(Records drawn from a dataset)
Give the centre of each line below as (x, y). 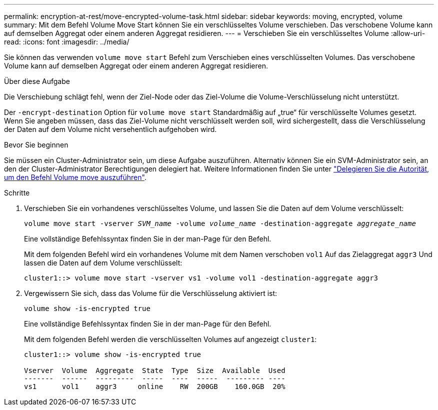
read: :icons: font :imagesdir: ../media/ (67, 42)
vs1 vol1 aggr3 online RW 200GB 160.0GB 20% (155, 386)
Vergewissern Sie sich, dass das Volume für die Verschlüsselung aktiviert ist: (151, 293)
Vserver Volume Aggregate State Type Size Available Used (155, 370)
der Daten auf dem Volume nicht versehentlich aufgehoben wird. (110, 129)
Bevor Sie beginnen (36, 145)
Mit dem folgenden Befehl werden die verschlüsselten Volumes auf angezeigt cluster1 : (170, 339)
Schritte (17, 193)
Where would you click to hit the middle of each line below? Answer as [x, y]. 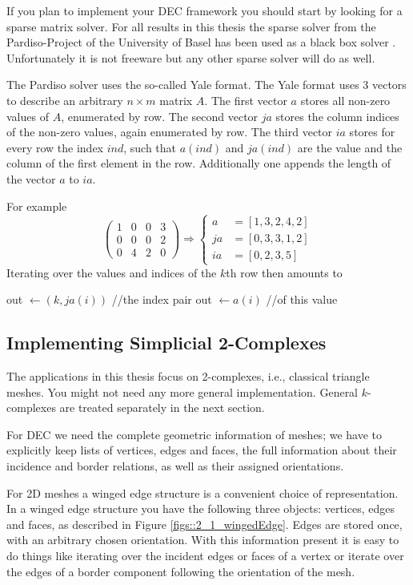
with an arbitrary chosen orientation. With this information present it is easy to [203, 540]
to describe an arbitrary [65, 100]
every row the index [55, 147]
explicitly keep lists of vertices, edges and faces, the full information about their [202, 450]
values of [28, 116]
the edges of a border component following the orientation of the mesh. [181, 571]
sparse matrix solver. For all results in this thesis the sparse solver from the [191, 26]
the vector [31, 178]
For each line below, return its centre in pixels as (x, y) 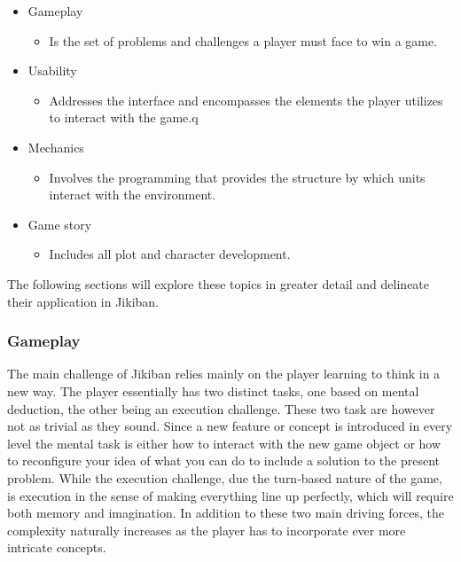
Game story (60, 224)
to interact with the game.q (124, 117)
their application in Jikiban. (83, 301)
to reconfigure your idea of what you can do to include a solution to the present (223, 461)
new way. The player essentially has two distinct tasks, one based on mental (213, 390)
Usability (52, 70)
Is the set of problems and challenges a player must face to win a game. (243, 40)
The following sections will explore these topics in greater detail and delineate (219, 283)
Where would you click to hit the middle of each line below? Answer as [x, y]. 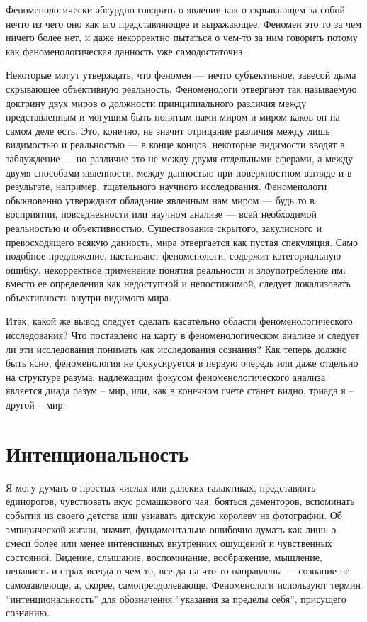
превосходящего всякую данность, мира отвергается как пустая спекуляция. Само [182, 241]
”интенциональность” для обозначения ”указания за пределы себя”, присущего [176, 598]
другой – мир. [36, 405]
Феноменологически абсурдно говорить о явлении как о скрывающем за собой [175, 9]
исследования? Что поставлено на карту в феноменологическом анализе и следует [183, 335]
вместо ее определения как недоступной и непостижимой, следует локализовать [178, 283]
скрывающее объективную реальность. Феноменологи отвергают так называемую [181, 88]
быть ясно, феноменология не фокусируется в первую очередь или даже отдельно [182, 363]
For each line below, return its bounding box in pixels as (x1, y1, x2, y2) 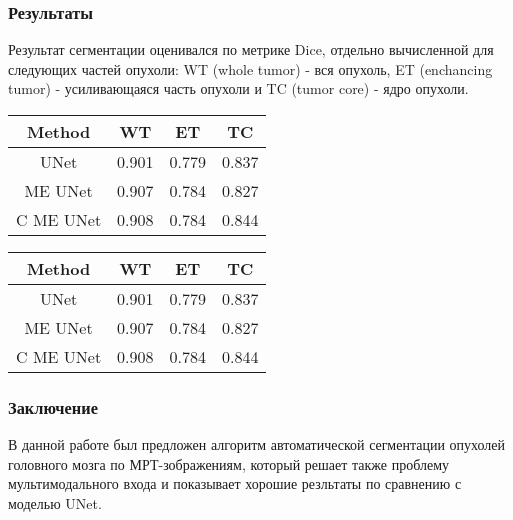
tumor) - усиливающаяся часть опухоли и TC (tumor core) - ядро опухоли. (8, 78, 469, 99)
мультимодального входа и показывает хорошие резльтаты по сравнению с (8, 473, 462, 494)
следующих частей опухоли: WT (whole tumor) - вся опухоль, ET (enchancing (8, 58, 493, 79)
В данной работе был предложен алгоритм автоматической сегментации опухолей (8, 434, 506, 455)
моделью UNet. (8, 493, 102, 513)
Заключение (8, 394, 98, 419)
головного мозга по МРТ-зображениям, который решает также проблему (8, 453, 450, 474)
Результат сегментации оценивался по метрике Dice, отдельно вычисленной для (8, 39, 494, 60)
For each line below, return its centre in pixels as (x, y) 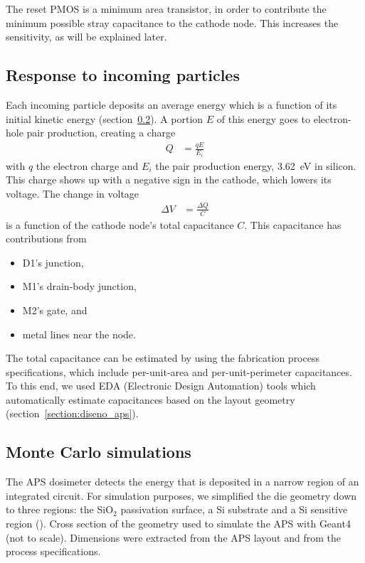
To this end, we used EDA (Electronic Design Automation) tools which (161, 386)
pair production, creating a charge (101, 133)
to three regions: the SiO (60, 509)
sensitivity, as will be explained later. (86, 37)
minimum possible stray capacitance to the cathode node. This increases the (172, 22)
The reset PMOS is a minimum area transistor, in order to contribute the (166, 9)
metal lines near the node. (79, 334)
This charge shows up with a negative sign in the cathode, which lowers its (169, 179)
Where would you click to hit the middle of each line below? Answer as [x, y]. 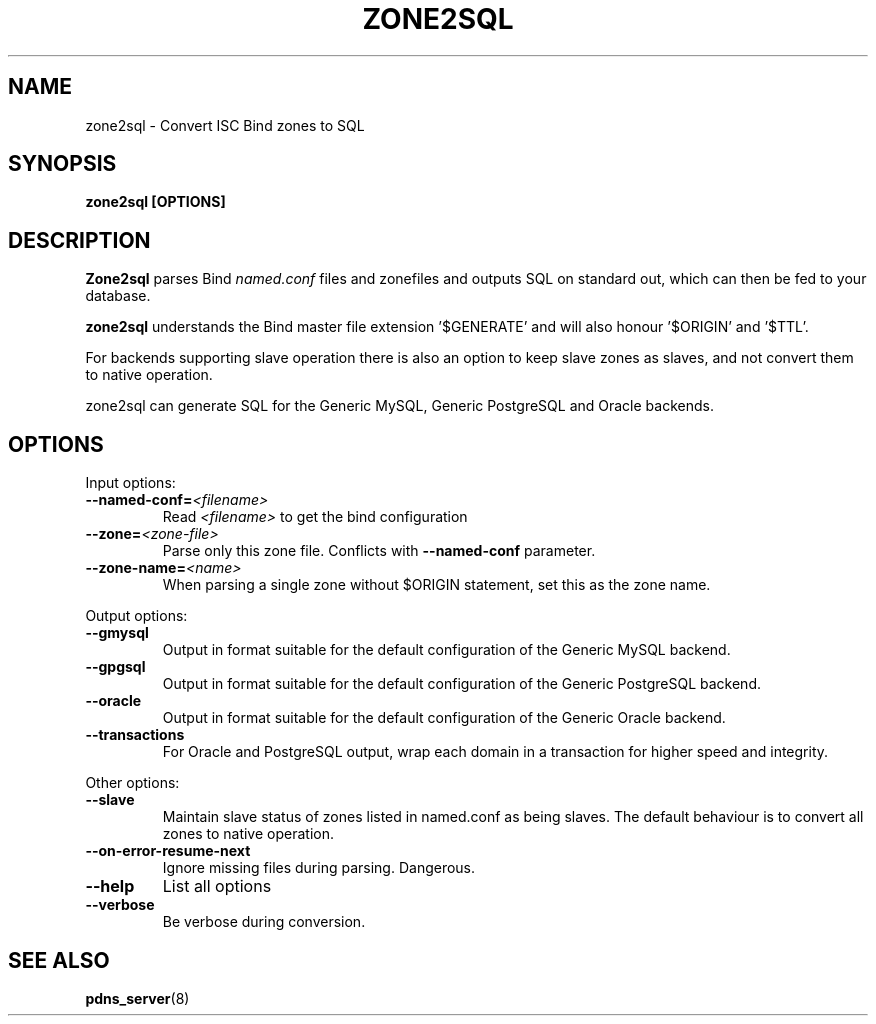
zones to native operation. [248, 834]
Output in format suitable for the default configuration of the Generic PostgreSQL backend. [461, 684]
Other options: [132, 783]
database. [118, 296]
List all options [217, 886]
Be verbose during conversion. [264, 922]
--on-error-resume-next [168, 851]
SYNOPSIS [62, 164]
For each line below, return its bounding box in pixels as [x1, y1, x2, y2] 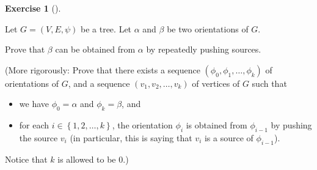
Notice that [5, 152, 48, 165]
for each [19, 119, 49, 131]
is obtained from [186, 119, 247, 131]
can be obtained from [55, 43, 136, 56]
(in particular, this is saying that [70, 131, 192, 144]
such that [252, 76, 287, 89]
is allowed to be [57, 152, 116, 165]
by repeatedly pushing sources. [146, 43, 261, 56]
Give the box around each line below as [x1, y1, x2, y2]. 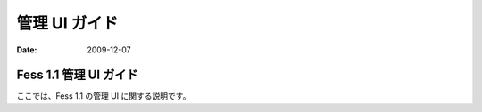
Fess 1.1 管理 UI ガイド [16, 68, 138, 83]
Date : [16, 44, 37, 55]
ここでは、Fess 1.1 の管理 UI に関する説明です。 [16, 91, 191, 101]
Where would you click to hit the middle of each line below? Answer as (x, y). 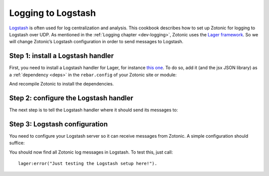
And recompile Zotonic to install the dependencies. (62, 84)
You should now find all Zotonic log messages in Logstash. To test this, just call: (91, 152)
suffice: (17, 143)
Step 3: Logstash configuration (59, 124)
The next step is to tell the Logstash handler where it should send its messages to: (94, 110)
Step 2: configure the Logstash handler (71, 98)
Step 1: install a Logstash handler (62, 56)
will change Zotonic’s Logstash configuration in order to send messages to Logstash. (96, 42)

EXERCISE GOAL:
Each record above must be retyped exactly as given, with the images excluded.

SOLUTION FOR THIS PROBLEM:
Give the centre of each line below as (x, y). 
read: :icons: font :imagesdir: ../media/ (67, 42)
vs1 vol1 aggr3 online RW 200GB 160.0GB 20% (155, 386)
Vergewissern Sie sich, dass das Volume für die Verschlüsselung aktiviert ist: (151, 293)
Vserver Volume Aggregate State Type Size Available Used (155, 370)
der Daten auf dem Volume nicht versehentlich aufgehoben wird. (110, 129)
Bevor Sie beginnen (36, 145)
Mit dem folgenden Befehl werden die verschlüsselten Volumes auf angezeigt cluster1 : (170, 339)
Schritte (17, 193)
Where would you click to hit the middle of each line below? Answer as [x, y]. 
with an arbitrary chosen orientation. With this information present it is easy to [203, 540]
to describe an arbitrary [65, 100]
every row the index [55, 147]
explicitly keep lists of vertices, edges and faces, the full information about their [202, 450]
values of [28, 116]
the edges of a border component following the orientation of the mesh. [181, 571]
sparse matrix solver. For all results in this thesis the sparse solver from the [191, 26]
the vector [31, 178]
For each line below, return its centre in pixels as (x, y) 
Game story (60, 224)
to interact with the game.q (124, 117)
their application in Jikiban. (83, 301)
to reconfigure your idea of what you can do to include a solution to the present (223, 461)
new way. The player essentially has two distinct tasks, one based on mental (213, 390)
Usability (52, 70)
Is the set of problems and challenges a player must face to win a game. (243, 40)
The following sections will explore these topics in greater detail and delineate (219, 283)
Where would you click to hit the middle of each line below? Answer as [x, y]. 
превосходящего всякую данность, мира отвергается как пустая спекуляция. Само [182, 241]
”интенциональность” для обозначения ”указания за пределы себя”, присущего [176, 598]
другой – мир. [36, 405]
Феноменологически абсурдно говорить о явлении как о скрывающем за собой [175, 9]
исследования? Что поставлено на карту в феноменологическом анализе и следует [183, 335]
вместо ее определения как недоступной и непостижимой, следует локализовать [178, 283]
скрывающее объективную реальность. Феноменологи отвергают так называемую [181, 88]
быть ясно, феноменология не фокусируется в первую очередь или даже отдельно [182, 363]
For each line below, return its bounding box in pixels as (x1, y1, x2, y2) 
tumor) - усиливающаяся часть опухоли и TC (tumor core) - ядро опухоли. (8, 78, 469, 99)
мультимодального входа и показывает хорошие резльтаты по сравнению с (8, 473, 462, 494)
следующих частей опухоли: WT (whole tumor) - вся опухоль, ET (enchancing (8, 58, 493, 79)
В данной работе был предложен алгоритм автоматической сегментации опухолей (8, 434, 506, 455)
моделью UNet. (8, 493, 102, 513)
Заключение (8, 394, 98, 419)
головного мозга по МРТ-зображениям, который решает также проблему (8, 453, 450, 474)
Результат сегментации оценивался по метрике Dice, отдельно вычисленной для (8, 39, 494, 60)
For each line below, return its centre in pixels as (x, y) 
To this end, we used EDA (Electronic Design Automation) tools which (161, 386)
pair production, creating a charge (101, 133)
to three regions: the SiO (60, 509)
sensitivity, as will be explained later. (86, 37)
minimum possible stray capacitance to the cathode node. This increases the (172, 22)
The reset PMOS is a minimum area transistor, in order to contribute the (166, 9)
metal lines near the node. (79, 334)
This charge shows up with a negative sign in the cathode, which lowers its (169, 179)
Where would you click to hit the middle of each line below? Answer as [x, y]. 
zones to native operation. [248, 834]
Output in format suitable for the default configuration of the Generic PostgreSQL backend. [461, 684]
Other options: [132, 783]
database. [118, 296]
List all options [217, 886]
Be verbose during conversion. [264, 922]
--on-error-resume-next [168, 851]
SYNOPSIS [62, 164]
For each line below, return its bounding box in pixels as [x1, y1, x2, y2] 
Notice that [5, 152, 48, 165]
for each [19, 119, 49, 131]
is obtained from [186, 119, 247, 131]
can be obtained from [55, 43, 136, 56]
(in particular, this is saying that [70, 131, 192, 144]
such that [252, 76, 287, 89]
is allowed to be [57, 152, 116, 165]
by repeatedly pushing sources. [146, 43, 261, 56]
Give the box around each line below as [x1, y1, x2, y2]. 
Fess 1.1 管理 UI ガイド [16, 68, 138, 83]
Date : [16, 44, 37, 55]
ここでは、Fess 1.1 の管理 UI に関する説明です。 [16, 91, 191, 101]
Where would you click to hit the middle of each line below? Answer as (x, y). 
And recompile Zotonic to install the dependencies. (62, 84)
You should now find all Zotonic log messages in Logstash. To test this, just call: (91, 152)
suffice: (17, 143)
Step 3: Logstash configuration (59, 124)
The next step is to tell the Logstash handler where it should send its messages to: (94, 110)
Step 2: configure the Logstash handler (71, 98)
Step 1: install a Logstash handler (62, 56)
will change Zotonic’s Logstash configuration in order to send messages to Logstash. (96, 42)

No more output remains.